What Pence is trying to do here is to carve out a spot for himself in the 2024 presidential race. He wants to run on the record of the Trump administration – tax cuts, Supreme Court justices, etc. – but distance himself from the president. He wants to offer Trumpism without Trump. The four years of what Trump did, minus what happened after the 2020 election.
Pence isn’t the only one positioning himself that way. Florida Gov. Ron DeSantis has won praise among Republicans for offering many of the views of Trumpism – particularly a resistance to so-called “woke” culture – without the unpredictability of Trump. Mike Pompeo, who served as secretary of state during the Trump administration, seems to be positioning himself for a potential run on the muscular foreign policy trumpeted by, um, Trump, but without the tweets and the conspiracy theories.

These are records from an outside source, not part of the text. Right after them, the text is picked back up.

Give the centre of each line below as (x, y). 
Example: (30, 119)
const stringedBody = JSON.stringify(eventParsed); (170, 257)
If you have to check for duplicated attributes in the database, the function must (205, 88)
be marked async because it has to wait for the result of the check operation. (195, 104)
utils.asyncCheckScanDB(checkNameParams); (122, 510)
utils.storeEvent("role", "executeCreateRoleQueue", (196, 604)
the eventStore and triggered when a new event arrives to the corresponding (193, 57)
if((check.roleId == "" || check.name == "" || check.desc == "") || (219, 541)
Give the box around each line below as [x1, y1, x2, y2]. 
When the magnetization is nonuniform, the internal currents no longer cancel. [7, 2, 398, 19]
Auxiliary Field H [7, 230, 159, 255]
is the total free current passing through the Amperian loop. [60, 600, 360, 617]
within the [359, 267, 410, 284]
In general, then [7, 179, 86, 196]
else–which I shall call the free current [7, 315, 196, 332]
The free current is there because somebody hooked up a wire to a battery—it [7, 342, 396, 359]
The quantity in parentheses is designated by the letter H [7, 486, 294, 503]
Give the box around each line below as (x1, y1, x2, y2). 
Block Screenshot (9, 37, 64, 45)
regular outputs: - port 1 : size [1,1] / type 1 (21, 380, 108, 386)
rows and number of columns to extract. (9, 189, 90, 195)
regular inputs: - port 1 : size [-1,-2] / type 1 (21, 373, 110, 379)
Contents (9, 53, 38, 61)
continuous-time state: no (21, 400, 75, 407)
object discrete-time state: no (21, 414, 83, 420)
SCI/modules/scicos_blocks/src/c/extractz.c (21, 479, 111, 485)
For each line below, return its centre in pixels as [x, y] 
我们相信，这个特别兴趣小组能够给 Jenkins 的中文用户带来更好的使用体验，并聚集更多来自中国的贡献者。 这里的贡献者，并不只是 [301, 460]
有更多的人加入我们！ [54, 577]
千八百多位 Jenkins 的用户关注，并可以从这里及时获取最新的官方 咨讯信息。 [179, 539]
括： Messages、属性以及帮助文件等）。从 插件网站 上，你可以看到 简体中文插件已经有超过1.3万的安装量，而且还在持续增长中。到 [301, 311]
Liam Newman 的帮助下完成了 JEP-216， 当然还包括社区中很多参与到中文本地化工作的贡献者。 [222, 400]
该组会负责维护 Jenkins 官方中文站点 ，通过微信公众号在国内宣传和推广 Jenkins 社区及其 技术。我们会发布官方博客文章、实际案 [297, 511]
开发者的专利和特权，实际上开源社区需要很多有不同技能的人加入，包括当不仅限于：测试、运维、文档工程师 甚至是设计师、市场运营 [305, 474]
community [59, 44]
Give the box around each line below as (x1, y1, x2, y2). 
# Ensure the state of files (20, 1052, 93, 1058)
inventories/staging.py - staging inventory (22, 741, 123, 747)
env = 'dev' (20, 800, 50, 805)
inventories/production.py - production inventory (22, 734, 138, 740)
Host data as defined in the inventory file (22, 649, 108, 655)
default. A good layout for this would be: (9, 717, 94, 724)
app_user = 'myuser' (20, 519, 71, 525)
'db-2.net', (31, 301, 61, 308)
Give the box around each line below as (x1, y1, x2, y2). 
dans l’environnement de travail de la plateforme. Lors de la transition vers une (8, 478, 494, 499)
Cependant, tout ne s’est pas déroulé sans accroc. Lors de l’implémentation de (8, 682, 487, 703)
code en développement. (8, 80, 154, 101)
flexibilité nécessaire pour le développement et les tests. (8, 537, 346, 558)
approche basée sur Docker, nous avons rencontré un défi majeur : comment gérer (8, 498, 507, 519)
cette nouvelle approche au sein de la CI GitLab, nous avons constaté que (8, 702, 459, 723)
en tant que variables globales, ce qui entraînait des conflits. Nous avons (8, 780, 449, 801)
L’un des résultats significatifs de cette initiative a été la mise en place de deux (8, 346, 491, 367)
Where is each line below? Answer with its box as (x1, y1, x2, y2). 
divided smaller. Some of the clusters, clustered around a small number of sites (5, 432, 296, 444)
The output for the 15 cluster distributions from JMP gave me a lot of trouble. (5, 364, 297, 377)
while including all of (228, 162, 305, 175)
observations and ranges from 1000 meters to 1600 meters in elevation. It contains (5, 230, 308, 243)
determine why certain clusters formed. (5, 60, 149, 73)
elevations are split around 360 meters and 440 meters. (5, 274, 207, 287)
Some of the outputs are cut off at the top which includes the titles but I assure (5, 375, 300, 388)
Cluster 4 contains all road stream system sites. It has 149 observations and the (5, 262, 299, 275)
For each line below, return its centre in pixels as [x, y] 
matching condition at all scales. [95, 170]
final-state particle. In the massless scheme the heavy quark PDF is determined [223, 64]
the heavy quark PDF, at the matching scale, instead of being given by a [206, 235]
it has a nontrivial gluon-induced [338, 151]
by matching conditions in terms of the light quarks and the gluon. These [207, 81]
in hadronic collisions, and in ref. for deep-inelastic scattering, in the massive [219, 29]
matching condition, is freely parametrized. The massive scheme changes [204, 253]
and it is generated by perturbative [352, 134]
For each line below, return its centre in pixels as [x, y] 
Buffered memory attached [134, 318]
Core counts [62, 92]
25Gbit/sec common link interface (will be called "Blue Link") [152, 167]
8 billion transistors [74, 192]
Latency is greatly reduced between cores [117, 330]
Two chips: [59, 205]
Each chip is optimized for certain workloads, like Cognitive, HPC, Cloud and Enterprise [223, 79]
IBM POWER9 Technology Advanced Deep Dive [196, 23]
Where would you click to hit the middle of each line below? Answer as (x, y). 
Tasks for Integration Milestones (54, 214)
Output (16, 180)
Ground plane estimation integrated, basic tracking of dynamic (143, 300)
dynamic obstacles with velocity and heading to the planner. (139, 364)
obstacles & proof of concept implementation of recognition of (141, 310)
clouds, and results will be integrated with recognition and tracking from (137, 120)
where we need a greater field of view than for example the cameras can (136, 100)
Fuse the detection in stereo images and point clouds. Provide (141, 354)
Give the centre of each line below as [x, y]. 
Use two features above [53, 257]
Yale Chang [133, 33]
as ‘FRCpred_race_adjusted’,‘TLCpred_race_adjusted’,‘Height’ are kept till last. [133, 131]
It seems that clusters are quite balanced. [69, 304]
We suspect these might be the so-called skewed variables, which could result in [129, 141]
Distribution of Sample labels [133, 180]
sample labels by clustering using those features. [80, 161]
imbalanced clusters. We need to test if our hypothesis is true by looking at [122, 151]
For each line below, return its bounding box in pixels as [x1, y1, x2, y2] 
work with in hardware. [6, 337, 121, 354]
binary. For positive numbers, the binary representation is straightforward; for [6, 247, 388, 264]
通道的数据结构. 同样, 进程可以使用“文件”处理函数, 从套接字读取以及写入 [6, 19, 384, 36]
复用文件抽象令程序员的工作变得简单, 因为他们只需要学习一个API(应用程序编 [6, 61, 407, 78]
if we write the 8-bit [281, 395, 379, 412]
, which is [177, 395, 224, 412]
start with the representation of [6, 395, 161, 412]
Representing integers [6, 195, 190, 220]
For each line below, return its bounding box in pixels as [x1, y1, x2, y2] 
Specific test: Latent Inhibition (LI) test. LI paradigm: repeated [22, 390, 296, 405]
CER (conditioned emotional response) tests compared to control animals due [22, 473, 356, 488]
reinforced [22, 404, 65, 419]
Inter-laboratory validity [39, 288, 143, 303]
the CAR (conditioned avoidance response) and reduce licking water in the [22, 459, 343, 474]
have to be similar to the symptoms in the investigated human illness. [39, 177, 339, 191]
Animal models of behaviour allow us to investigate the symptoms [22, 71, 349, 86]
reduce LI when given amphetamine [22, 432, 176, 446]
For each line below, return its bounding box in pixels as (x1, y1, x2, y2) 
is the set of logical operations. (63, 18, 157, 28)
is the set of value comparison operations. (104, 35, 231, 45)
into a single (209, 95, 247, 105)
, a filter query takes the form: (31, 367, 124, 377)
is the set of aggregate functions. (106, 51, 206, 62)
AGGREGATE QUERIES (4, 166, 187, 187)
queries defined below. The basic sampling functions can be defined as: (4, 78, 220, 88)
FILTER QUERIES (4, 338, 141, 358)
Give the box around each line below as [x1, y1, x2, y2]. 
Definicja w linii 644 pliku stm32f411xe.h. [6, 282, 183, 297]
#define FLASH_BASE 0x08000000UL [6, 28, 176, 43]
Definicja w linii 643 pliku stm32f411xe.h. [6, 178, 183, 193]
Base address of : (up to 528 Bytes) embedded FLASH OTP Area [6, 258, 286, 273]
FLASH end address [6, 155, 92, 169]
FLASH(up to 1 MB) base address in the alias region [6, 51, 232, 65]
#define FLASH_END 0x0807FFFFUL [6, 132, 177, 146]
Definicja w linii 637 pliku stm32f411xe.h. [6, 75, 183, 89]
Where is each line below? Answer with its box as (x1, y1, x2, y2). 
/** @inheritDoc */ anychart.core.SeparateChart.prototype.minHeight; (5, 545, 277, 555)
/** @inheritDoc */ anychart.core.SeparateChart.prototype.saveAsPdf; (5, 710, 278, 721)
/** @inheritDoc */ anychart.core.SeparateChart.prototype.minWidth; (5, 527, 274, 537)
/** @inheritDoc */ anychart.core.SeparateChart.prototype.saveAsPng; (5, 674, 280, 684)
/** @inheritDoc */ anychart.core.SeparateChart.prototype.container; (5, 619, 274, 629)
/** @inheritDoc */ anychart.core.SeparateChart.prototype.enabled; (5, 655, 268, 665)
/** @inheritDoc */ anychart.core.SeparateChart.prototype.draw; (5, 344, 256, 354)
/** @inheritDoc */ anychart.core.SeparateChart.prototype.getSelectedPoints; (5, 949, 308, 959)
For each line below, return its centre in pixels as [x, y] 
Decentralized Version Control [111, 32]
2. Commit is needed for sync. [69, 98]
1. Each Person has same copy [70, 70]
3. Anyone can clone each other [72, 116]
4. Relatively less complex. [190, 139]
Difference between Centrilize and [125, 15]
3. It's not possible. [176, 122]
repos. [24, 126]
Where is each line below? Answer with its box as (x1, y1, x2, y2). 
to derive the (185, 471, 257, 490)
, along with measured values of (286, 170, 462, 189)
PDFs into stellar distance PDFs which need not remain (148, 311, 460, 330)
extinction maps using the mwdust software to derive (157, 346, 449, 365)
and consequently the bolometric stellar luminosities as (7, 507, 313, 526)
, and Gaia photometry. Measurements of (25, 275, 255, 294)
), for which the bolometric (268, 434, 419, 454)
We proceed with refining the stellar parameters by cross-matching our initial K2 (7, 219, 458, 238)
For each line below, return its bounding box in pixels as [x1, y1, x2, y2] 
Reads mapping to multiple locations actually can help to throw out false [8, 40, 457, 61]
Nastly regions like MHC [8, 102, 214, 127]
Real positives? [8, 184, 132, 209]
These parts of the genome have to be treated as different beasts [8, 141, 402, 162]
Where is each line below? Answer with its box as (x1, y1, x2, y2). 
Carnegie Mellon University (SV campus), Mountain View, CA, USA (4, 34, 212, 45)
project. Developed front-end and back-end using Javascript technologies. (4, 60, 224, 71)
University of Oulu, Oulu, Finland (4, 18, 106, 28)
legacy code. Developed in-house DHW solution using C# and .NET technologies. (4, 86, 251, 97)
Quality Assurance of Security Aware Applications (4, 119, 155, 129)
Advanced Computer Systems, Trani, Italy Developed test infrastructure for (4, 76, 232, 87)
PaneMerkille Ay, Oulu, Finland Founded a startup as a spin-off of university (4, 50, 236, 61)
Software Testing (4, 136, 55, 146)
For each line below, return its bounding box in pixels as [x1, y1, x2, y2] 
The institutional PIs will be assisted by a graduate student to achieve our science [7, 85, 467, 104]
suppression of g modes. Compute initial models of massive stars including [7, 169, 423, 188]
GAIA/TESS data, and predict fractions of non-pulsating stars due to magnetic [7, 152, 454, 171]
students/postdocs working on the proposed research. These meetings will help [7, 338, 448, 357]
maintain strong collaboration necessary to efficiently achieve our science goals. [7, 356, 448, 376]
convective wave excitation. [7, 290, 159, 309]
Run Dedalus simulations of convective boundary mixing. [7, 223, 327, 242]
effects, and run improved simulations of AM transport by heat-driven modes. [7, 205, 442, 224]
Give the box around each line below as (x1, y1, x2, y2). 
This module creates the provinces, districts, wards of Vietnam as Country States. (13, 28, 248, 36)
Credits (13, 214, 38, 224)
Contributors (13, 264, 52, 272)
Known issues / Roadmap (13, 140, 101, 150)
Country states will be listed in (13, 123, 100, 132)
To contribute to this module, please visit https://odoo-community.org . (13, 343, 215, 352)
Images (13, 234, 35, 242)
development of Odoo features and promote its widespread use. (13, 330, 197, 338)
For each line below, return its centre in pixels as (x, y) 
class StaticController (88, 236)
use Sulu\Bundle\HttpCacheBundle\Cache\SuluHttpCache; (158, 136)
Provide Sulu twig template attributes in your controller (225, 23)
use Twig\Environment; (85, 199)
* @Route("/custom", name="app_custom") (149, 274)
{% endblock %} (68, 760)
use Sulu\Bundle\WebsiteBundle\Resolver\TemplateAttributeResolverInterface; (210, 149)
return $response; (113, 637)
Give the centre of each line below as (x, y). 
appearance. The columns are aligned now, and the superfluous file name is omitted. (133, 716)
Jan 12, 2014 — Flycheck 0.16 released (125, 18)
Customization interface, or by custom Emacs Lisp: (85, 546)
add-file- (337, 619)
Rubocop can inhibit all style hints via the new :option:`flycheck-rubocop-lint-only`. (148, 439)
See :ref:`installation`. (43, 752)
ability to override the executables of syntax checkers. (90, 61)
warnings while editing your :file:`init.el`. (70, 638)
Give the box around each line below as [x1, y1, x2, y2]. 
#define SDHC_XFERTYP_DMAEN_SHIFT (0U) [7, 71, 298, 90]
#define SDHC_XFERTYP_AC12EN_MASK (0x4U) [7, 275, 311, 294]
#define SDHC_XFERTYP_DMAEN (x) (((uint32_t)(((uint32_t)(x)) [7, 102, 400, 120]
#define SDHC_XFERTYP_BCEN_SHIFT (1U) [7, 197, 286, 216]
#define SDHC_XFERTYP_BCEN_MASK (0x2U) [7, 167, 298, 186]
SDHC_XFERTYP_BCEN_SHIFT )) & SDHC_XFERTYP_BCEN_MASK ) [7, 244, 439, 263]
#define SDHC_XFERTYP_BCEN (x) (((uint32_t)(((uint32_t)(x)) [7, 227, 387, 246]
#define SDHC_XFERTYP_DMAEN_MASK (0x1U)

The problem for Pence in this strategic distancing is that he was, quite literally, at Trump’s side for the entirety of his term. Pence was often standing admiringly in the background while the then-president was signing a bill or giving a speech. Remember that in one Cabinet meeting in 2017, Pence praised Trump every 12 seconds for three minutes straight. That’s hard to do!
In short: This is an “Other than that, how was the play, Mrs. Lincoln?” moment. Pence can’t simply get credit for the good – in the eyes of Republicans – and be blameless for the bad. Yes, it’s true that Pence resisted Trump’s repeated pressure to ignore the electoral vote results. But it is also true that Pence stood silent as Trump repeatedly undermined norms that had governed the office of president for centuries.
You don’t get to claim the positives of Trump without also owning the negatives. It’s all part of the package – unfortunately for Pence.